• WORK TASK:
All entries must come back exactly as given, with no pictures in the copy.

Stored items

============================================================

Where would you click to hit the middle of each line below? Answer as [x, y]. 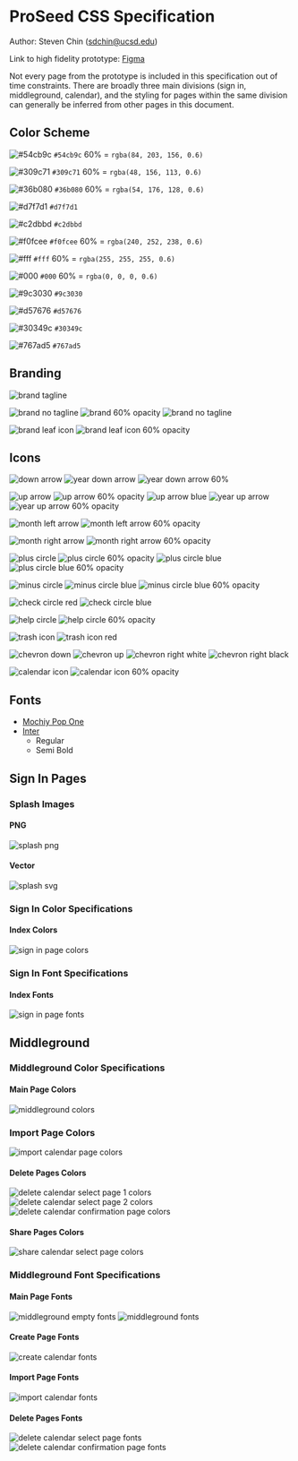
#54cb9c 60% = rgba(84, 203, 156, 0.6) [128, 154]
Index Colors [34, 930]
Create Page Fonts [44, 1337]
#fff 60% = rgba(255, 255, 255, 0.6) [105, 258]
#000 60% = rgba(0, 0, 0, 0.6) [99, 276]
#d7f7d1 [64, 207]
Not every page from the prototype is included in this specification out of [144, 76]
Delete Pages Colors [48, 1173]

============================================================

• ANSWER TO THIS TASK:
Where would you click to hit the middle of each line below? Answer as [x, y]. 
#54cb9c 60% = rgba(84, 203, 156, 0.6) [128, 154]
Index Colors [34, 930]
Create Page Fonts [44, 1337]
#fff 60% = rgba(255, 255, 255, 0.6) [105, 258]
#000 60% = rgba(0, 0, 0, 0.6) [99, 276]
#d7f7d1 [64, 207]
Not every page from the prototype is included in this specification out of [144, 76]
Delete Pages Colors [48, 1173]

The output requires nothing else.